Hashed Trie
Contents
Hashed Trie
I think this is novel, but if I am wrong, please let me know.
Definition
A Hashed Trie is a structure that is a Trie where each node has a hash value based on its contents. The tree state is saved as a hash, which simply points to the root node for that state. The children of each node are referenced by their hash. No node is every overwritten, if it is change the hash changes and it is saved under the new hash. This makes it a space efficient Copy-on-Write (CoW) structure.
Each operation is given the root hash as a parameter. Any modify operation returns a new root hash for the new tree.
The root hash represents the contents of the tree. Since there are fixed rules for the structure of the tree, the same keys and values will always result in the same root hash.
Advantages
- Space efficient. Even though we end up storing many variations of the same tree, we only duplicate the nodes that are different.
- Previous versions of the tree are readable as long as you have the previous root hash.
- Any mutation can be done from any previous root node. No need to ever back out any changes, just use a previous root hash.
- No need to lock for writes. Reads and writes can happen simultaneously.
Disadvantages
- Any write will involve rewriting all the nodes from the root on down to the leaf node in question log(n) operations.
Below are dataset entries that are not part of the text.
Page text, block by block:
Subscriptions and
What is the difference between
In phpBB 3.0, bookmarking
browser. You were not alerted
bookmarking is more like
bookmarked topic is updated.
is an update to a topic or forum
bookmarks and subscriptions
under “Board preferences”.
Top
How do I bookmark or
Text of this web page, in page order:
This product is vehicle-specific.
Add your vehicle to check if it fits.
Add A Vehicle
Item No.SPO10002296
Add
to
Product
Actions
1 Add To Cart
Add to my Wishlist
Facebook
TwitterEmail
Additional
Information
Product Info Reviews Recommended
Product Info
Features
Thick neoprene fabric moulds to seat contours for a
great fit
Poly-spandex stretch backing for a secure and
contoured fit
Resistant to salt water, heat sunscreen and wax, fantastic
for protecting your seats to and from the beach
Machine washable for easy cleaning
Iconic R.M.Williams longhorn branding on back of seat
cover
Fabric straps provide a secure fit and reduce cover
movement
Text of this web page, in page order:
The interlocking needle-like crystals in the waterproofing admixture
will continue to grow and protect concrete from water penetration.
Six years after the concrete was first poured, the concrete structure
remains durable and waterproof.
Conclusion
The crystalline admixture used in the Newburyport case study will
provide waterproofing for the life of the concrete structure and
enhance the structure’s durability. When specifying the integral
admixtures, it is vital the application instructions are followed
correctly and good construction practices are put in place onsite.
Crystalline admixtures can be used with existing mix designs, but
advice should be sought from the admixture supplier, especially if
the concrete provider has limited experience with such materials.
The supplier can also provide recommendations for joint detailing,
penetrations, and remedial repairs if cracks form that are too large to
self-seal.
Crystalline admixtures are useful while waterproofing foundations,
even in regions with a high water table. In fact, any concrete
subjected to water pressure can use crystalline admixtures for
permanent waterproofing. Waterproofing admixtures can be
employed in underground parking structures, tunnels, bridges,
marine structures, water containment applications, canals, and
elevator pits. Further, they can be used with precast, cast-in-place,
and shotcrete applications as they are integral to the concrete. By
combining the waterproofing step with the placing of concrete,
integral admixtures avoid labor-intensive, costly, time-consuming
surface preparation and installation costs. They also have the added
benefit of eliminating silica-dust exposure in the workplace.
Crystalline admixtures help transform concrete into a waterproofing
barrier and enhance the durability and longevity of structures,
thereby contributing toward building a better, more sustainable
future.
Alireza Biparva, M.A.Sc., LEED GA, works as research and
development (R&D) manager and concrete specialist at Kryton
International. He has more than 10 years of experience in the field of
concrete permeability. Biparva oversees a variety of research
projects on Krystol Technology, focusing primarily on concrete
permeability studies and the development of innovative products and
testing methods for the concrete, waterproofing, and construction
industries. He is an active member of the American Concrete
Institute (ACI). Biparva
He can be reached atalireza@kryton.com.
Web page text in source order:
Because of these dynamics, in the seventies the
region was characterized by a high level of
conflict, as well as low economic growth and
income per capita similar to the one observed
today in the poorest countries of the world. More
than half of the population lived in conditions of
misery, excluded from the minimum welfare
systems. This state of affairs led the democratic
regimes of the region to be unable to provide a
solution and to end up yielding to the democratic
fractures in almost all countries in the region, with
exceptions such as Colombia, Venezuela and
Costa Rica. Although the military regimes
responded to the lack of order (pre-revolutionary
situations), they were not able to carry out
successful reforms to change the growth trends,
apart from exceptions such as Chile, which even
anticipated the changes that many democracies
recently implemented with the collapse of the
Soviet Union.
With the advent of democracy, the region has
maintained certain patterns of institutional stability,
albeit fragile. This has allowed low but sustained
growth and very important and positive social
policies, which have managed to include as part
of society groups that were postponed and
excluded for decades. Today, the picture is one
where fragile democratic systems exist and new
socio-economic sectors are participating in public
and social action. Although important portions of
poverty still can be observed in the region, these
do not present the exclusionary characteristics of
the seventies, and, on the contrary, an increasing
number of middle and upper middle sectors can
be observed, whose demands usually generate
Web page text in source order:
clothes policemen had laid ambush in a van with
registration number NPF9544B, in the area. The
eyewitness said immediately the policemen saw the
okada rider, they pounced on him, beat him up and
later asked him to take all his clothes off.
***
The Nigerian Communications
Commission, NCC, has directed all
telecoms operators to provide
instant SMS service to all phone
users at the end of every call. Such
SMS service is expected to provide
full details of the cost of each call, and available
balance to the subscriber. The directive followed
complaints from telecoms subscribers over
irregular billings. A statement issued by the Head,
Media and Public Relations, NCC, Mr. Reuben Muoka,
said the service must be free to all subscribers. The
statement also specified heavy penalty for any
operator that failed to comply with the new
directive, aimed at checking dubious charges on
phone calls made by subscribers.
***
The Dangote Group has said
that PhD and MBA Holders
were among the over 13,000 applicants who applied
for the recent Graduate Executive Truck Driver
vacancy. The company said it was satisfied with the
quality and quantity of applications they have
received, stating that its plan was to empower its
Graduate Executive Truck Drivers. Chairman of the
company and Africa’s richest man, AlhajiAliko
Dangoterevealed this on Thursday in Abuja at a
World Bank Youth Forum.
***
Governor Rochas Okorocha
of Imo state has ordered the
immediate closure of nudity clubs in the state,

Can be helped by batching updates.
- Reads involve reading all the nodes along the path, log(n) operations (likely helped greatly with cache).
Why it is awesome for blockchains
- The root hash can be shared in consensus to insure that nodes have the same data in the tree. For example, in Snowblossom the UXTO root hash is from the UTXO hashed trie.
- Then the shared root hash and the intermediate nodes can be used to prove the existence and completeness of any data in the tree to light clients or header only nodes.